#### REQUIREMENT
Pictures in the material below are to be left out, and only the lines from the line with "All notable changes" up to and including the line with "Athletes. The systems" are to be written out exactly.
+ + + + + + +
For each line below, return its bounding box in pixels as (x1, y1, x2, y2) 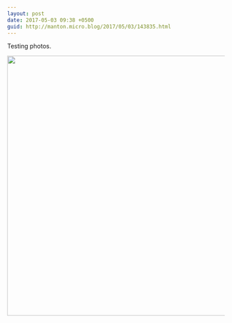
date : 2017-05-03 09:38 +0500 (7, 17, 95, 24)
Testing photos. (7, 42, 52, 51)
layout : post (7, 10, 45, 17)
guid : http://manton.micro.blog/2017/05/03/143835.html (7, 23, 171, 30)
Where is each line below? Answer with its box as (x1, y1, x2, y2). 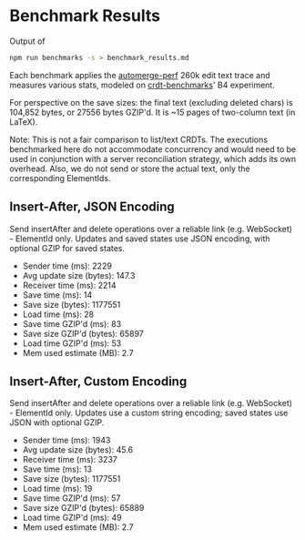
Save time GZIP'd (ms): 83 (22, 318, 122, 329)
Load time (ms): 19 (22, 484, 93, 494)
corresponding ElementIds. (9, 172, 111, 183)
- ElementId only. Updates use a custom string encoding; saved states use (9, 407, 289, 419)
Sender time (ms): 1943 (22, 434, 111, 446)
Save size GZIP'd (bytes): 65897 (22, 328, 144, 339)
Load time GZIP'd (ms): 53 (22, 338, 122, 349)
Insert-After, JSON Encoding (9, 199, 175, 215)
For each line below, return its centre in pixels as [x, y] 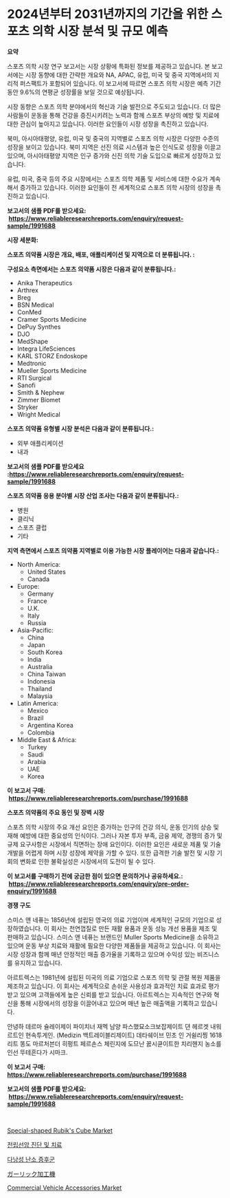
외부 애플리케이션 [40, 443]
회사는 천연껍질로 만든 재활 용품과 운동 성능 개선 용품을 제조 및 [134, 928]
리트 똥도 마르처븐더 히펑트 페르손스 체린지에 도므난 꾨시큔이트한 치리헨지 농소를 [114, 1043]
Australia [40, 666]
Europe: [28, 586]
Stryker [27, 407]
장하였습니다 [24, 928]
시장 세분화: [23, 240]
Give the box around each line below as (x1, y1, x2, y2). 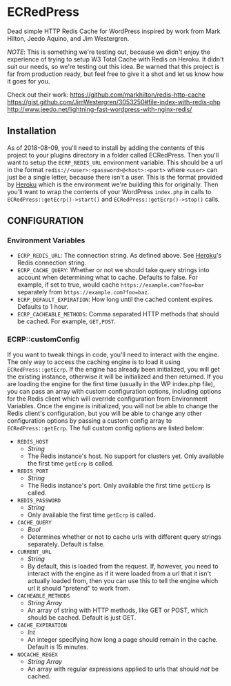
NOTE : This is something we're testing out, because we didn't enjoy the (7, 48, 210, 56)
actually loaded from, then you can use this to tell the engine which (27, 576, 219, 584)
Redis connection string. (17, 258, 87, 267)
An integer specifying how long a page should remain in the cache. (27, 635, 219, 643)
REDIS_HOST (17, 438, 49, 446)
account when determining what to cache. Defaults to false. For (17, 274, 199, 282)
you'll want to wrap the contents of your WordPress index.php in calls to (7, 187, 212, 196)
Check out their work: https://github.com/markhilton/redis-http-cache (7, 90, 205, 99)
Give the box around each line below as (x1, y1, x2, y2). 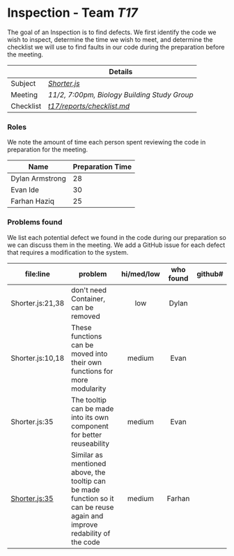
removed (70, 311, 100, 321)
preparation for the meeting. (7, 145, 88, 154)
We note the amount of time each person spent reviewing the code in (7, 138, 206, 146)
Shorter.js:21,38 (10, 298, 65, 308)
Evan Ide (10, 185, 40, 195)
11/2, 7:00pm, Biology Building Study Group (47, 89, 194, 99)
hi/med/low (121, 269, 160, 278)
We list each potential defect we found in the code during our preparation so (7, 233, 226, 241)
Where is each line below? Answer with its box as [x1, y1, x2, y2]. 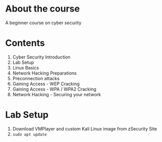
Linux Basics [12, 64, 39, 70]
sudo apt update [12, 132, 47, 137]
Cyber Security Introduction [12, 54, 71, 60]
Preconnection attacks [12, 75, 60, 81]
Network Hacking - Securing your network [12, 91, 101, 97]
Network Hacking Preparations [12, 70, 77, 76]
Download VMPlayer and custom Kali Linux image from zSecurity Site [12, 125, 157, 131]
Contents [5, 37, 45, 49]
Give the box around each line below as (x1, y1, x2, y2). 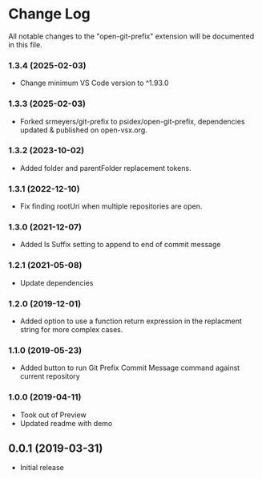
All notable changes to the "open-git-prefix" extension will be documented (8, 31, 255, 41)
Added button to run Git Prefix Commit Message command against (19, 363, 240, 373)
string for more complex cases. (19, 325, 123, 335)
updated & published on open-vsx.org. (19, 125, 148, 135)
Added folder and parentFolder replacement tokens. (19, 163, 191, 173)
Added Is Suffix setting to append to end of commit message (19, 240, 221, 250)
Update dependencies (19, 278, 94, 287)
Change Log (8, 5, 91, 23)
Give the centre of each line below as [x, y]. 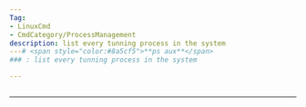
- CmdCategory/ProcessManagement [73, 34]
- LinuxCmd [30, 26]
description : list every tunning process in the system [117, 43]
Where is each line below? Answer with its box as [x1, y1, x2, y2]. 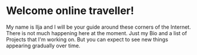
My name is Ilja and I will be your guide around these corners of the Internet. [6, 23, 191, 30]
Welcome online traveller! [6, 4, 134, 18]
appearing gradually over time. [6, 42, 81, 49]
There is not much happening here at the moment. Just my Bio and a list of [6, 29, 187, 36]
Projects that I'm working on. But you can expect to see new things [6, 36, 169, 43]
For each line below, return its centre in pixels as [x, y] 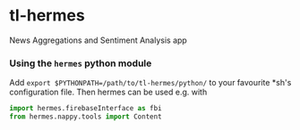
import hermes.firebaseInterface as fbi [86, 109]
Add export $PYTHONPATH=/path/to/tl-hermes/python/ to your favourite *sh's [150, 83]
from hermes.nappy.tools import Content [86, 117]
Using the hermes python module [81, 63]
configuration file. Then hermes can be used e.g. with [108, 92]
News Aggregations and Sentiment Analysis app [99, 40]
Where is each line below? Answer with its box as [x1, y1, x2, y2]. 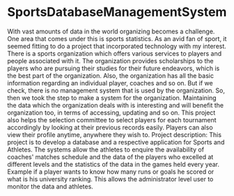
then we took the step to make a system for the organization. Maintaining [7, 93, 217, 101]
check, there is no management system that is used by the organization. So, [7, 86, 225, 95]
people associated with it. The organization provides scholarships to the [7, 56, 214, 65]
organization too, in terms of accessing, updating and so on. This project [7, 108, 216, 117]
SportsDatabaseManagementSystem [7, 4, 227, 20]
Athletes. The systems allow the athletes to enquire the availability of [7, 145, 204, 154]
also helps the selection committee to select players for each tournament [7, 115, 217, 124]
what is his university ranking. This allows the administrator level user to [7, 174, 214, 183]
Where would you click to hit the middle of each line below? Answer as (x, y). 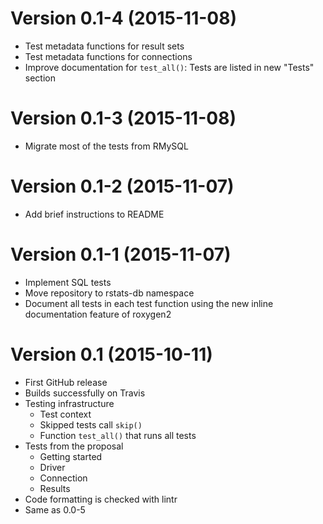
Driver (52, 467)
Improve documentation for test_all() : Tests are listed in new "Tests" (169, 67)
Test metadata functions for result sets (104, 46)
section (40, 78)
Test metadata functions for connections (108, 56)
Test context (65, 414)
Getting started (71, 456)
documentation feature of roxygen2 (98, 314)
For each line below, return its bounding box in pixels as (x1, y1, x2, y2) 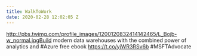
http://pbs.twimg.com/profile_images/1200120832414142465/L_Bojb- (6, 30, 177, 37)
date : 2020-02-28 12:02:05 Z (6, 14, 79, 20)
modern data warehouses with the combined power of (53, 37, 187, 44)
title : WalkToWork (6, 8, 52, 15)
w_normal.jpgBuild (6, 37, 52, 44)
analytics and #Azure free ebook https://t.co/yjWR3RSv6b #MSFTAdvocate (6, 42, 192, 50)
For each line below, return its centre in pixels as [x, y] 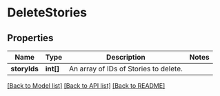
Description [126, 57]
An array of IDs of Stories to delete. [126, 69]
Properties [30, 38]
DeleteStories [47, 13]
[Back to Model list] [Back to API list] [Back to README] [86, 86]
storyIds [25, 69]
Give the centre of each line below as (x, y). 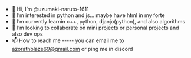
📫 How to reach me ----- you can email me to (68, 40)
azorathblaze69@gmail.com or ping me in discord (72, 49)
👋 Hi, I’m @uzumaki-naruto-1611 (50, 9)
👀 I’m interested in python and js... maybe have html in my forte (88, 15)
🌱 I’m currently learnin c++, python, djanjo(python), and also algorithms (98, 21)
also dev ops (27, 34)
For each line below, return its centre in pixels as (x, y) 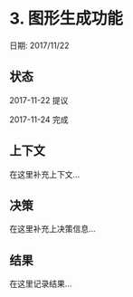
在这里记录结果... (41, 284)
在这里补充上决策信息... (53, 229)
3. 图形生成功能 (66, 19)
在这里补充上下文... (45, 174)
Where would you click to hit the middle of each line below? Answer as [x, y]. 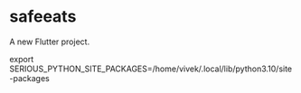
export [22, 59]
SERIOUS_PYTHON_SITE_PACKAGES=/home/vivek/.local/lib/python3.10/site [151, 69]
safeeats [43, 17]
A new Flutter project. [50, 42]
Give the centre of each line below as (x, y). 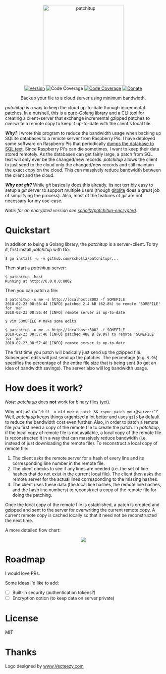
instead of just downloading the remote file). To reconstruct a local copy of (81, 443)
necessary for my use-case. (34, 201)
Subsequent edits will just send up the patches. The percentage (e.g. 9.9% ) (81, 357)
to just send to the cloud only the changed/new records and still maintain (80, 165)
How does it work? (44, 388)
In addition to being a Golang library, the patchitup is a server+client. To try (82, 244)
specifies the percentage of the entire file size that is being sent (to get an (81, 363)
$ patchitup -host (24, 277)
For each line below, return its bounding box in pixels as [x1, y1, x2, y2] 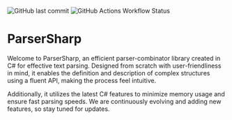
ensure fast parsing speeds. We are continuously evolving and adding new [7, 97, 222, 105]
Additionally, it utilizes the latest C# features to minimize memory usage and [7, 89, 225, 98]
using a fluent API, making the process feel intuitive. [7, 76, 157, 84]
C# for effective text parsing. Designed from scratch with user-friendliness [7, 61, 222, 70]
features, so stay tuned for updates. [7, 105, 110, 113]
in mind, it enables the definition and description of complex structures [7, 68, 210, 77]
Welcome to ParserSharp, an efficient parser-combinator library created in [7, 54, 221, 62]
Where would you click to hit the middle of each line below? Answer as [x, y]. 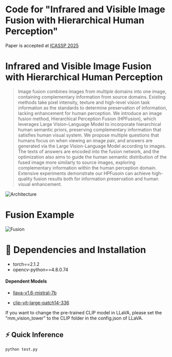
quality [25, 179]
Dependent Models [26, 281]
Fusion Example [40, 215]
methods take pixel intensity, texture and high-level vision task [84, 102]
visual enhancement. [40, 184]
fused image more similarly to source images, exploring [77, 162]
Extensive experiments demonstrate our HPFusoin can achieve [84, 173]
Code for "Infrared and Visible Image [85, 10]
+ + + + + + +
#### SOLUTION TO THIS TASK
All notable changes to the "open-git-prefix" extension will be documented (8, 31, 255, 41)
Added button to run Git Prefix Commit Message command against (19, 363, 240, 373)
string for more complex cases. (19, 325, 123, 335)
updated & published on open-vsx.org. (19, 125, 148, 135)
Added folder and parentFolder replacement tokens. (19, 163, 191, 173)
Added Is Suffix setting to append to end of commit message (19, 240, 221, 250)
Update dependencies (19, 278, 94, 287)
Change Log (8, 5, 91, 23)
Give the centre of each line below as [x, y]. 
- CmdCategory/ProcessManagement [73, 34]
- LinuxCmd [30, 26]
description : list every tunning process in the system [117, 43]
Where is each line below? Answer with its box as [x1, y1, x2, y2]. 
My name is Ilja and I will be your guide around these corners of the Internet. [6, 23, 191, 30]
Welcome online traveller! [6, 4, 134, 18]
appearing gradually over time. [6, 42, 81, 49]
There is not much happening here at the moment. Just my Bio and a list of [6, 29, 187, 36]
Projects that I'm working on. But you can expect to see new things [6, 36, 169, 43]
For each line below, return its centre in pixels as [x, y] 
import hermes.firebaseInterface as fbi [86, 109]
Add export $PYTHONPATH=/path/to/tl-hermes/python/ to your favourite *sh's [150, 83]
from hermes.nappy.tools import Content [86, 117]
Using the hermes python module [81, 63]
configuration file. Then hermes can be used e.g. with [108, 92]
News Aggregations and Sentiment Analysis app [99, 40]
Where is each line below? Answer with its box as [x1, y1, x2, y2]. 
then we took the step to make a system for the organization. Maintaining [7, 93, 217, 101]
check, there is no management system that is used by the organization. So, [7, 86, 225, 95]
people associated with it. The organization provides scholarships to the [7, 56, 214, 65]
organization too, in terms of accessing, updating and so on. This project [7, 108, 216, 117]
SportsDatabaseManagementSystem [7, 4, 227, 20]
Athletes. The systems allow the athletes to enquire the availability of [7, 145, 204, 154]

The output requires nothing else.